Trying to have enough faith in myself to believe I can use all those tools I had learned over the years. I didn’t want to wake up today and when I did I wanted to believe I had just been trapped in a dream for a few hours last night. Then I realized that my husband wasn’t here and if he wasn’t here that meant he did go home and because he was home all that really happened there. I cried so hard my face is swollen today and my left eye is droopy. Ever since that corneal laceration a couple of months ago its different. I was about to say crooked. Oh wait! I just did. Ha!
I went out on the patio, put the headphones on, and danced. I tried to dance it away. And I did for a little while. When I woke up early this morning I did the same thing in the kitchen in between a few stretches. Then I came out here on the front porch and let the sun shine down on me.
I had to think about options. Options to get through the anxiety rushes and waves of intense emotion that I’m not very good at holding anymore. I have to think about OTC’s I might be able to use in order to manage the next few days. I can feel my body tensing and pain rising as a result. My heart thumping in abnormal beats and then I realize I’ve been holding my breath as if I can stop everything that way and then suddenly feeling like I’m on a roller coaster as I breathe again.

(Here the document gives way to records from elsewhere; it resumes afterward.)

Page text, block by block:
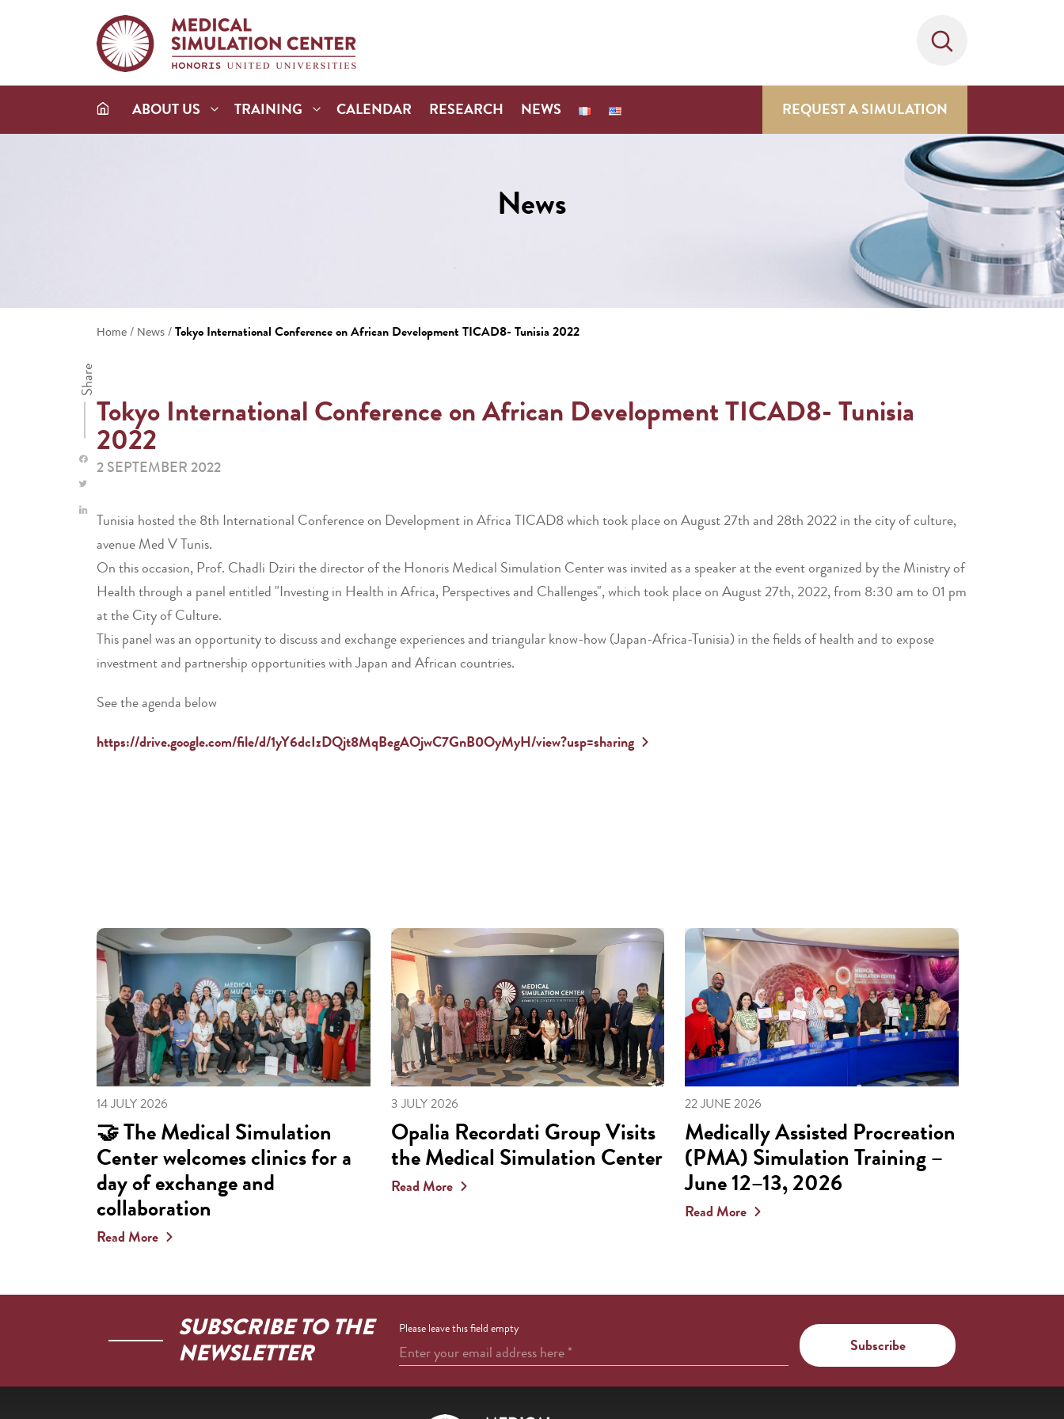
ABOUT US TRAINING CALENDAR RESEARCH NEWS REQUEST A SIMULATION
News
Home / News /Tokyo International Conference on African Development TICAD8- Tunisia 2022
Share
Tokyo International Conference on African Development TICAD8- Tunisia
2022
2 SEPTEMBER 2022
Tunisia hosted the 8th International Conference on Development in Africa TICAD8 which took place on August 27th and 28th 2022 in the city of culture,
avenue Med V Tunis.
On this occasion, Prof. Chadli Dziri the director of the Honoris Medical Simulation Center was invited as a speaker at the event organized by the Ministry of
Health through a panel entitled "Investing in Health in Africa, Perspectives and Challenges", which took place on August 27th, 2022, from 8:30 am to 01 pm
at the City of Culture.
This panel was an opportunity to discuss and exchange experiences and triangular know-how (Japan-Africa-Tunisia) in the fields of health and to expose
investment and partnership opportunities with Japan and African countries.
See the agenda below
https://drive.google.com/file/d/1yY6dcIzDQjt8MqBegAOjwC7GnB0OyMyH/view?usp=sharing
14 JULY 2026
🤝 The Medical Simulation
Center welcomes clinics for a
day of exchange and
collaboration
Read More
3 JULY 2026
Opalia Recordati Group Visits
the Medical Simulation Center
Read More
22 JUNE 2026
Medically Assisted Procreation
(PMA) Simulation Training –
June 12–13, 2026
Read More
SUBSCRIBE TO THE
NEWSLETTER
Please leave this field empty
Enter your email address here*
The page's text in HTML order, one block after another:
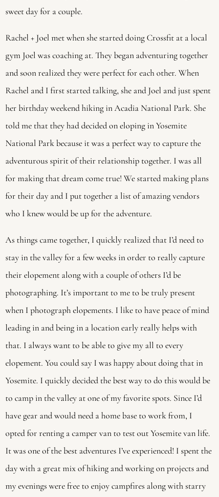
sweet day for a couple.
Rachel + Joel met when she started doing Crossfit at a local
gym Joel was coaching at. They began adventuring together
and soon realized they were perfect for each other. When
Rachel and I first started talking, she and Joel and just spent
her birthday weekend hiking in Acadia National Park. She
told me that they had decided on eloping in Yosemite
National Park because it was a perfect way to capture the
adventurous spirit of their relationship together. I was all
for making that dream come true! We started making plans
for their day and I put together a list of amazing vendors
who I knew would be up for the adventure.
As things came together, I quickly realized that I’d need to
stay in the valley for a few weeks in order to really capture
their elopement along with a couple of others I’d be
photographing. It’s important to me to be truly present
when I photograph elopements. I like to have peace of mind
leading in and being in a location early really helps with
that. I always want to be able to give my all to every
elopement. You could say I was happy about doing that in
Yosemite. I quickly decided the best way to do this would be
to camp in the valley at one of my favorite spots. Since I’d
have gear and would need a home base to work from, I
opted for renting a camper van to test out Yosemite van life.
It was one of the best adventures I’ve experienced! I spent the
day with a great mix of hiking and working on projects and
my evenings were free to enjoy campfires along with starry
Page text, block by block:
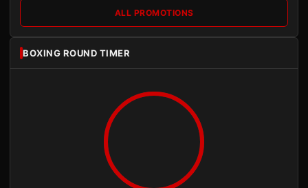
ALL PROMOTIONS
BOXING ROUND TIMER
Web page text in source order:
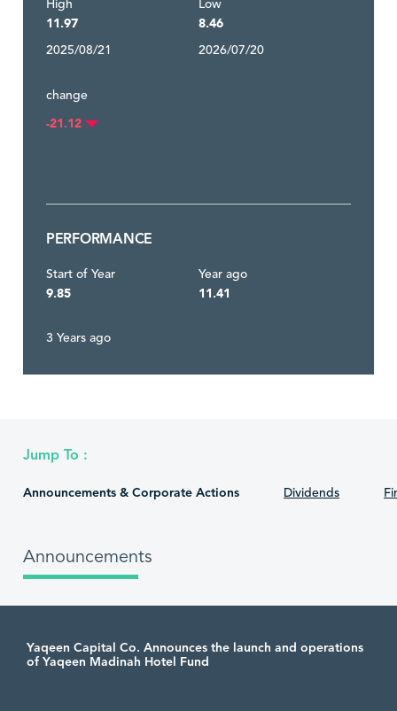
High
11.97
2025/08/21
Low
8.46
2026/07/20
change
-21.12
PERFORMANCE
Start of Year
9.85
Year ago
11.41
3 Years ago
Jump To :
Announcements & Corporate Actions Dividends
Announcements
Yaqeen Capital Co. Announces the launch and operations
of Yaqeen Madinah Hotel Fund
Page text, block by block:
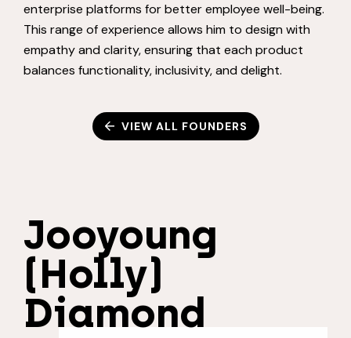
enterprise platforms for better employee well-being.
This range of experience allows him to design with
empathy and clarity, ensuring that each product
balances functionality, inclusivity, and delight.
VIEW ALL FOUNDERS
Jooyoung
(Holly)
Diamond
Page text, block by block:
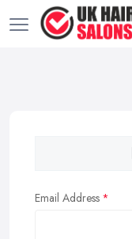
Email Address
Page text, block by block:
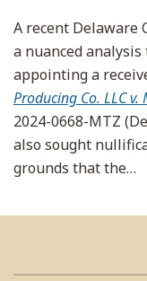
A recent Delaware
a nuanced
appointing a
Producing Co. LLC
2024-0668-MTZ
also sought
grounds that the…
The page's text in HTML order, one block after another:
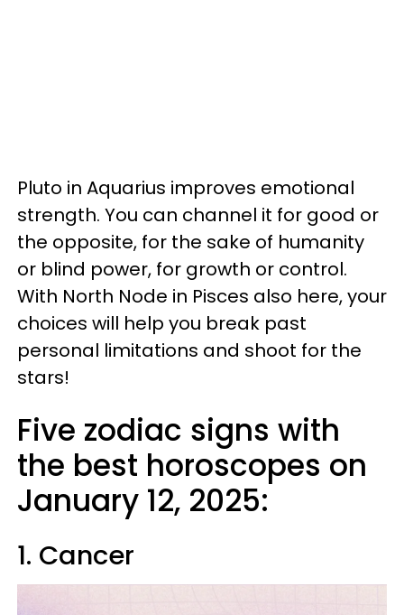
Pluto in Aquarius improves emotional
strength. You can channel it for good or
the opposite, for the sake of humanity
or blind power, for growth or control.
With North Node in Pisces also here, your
choices will help you break past
personal limitations and shoot for the
stars!
Five zodiac signs with
the best horoscopes on
January 12, 2025:
1. Cancer
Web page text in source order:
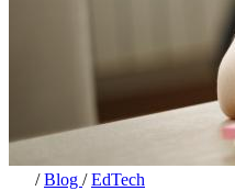
/Blog /EdTech
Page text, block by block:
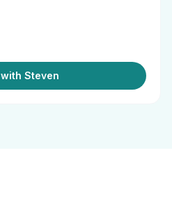
Steven

Every smile I put on when there wasn’t anything to be happy about, every fight I didn’t back down from because I wouldn’t show fear, every obstacle I had to hurdle through because if I didn’t fix it, it wouldn’t get done. Panic attacks.
Funny, everything I knew a year ago, all that knowledge, I don’t even know anymore. The only thing I want to know is that all this turmoil isn’t forever. It’s ridiculously unbelievable that there’s always too much. How do other people handle and cope with too much? I suppose that’s why good people become bad people in the eyes of others. Unconventional coping techniques.
I have to figure out what or what not to do next and accept the consequences in whatever choices become me.
I may be able to save a couple of them but I don’t know who to choose and that breaks my heart.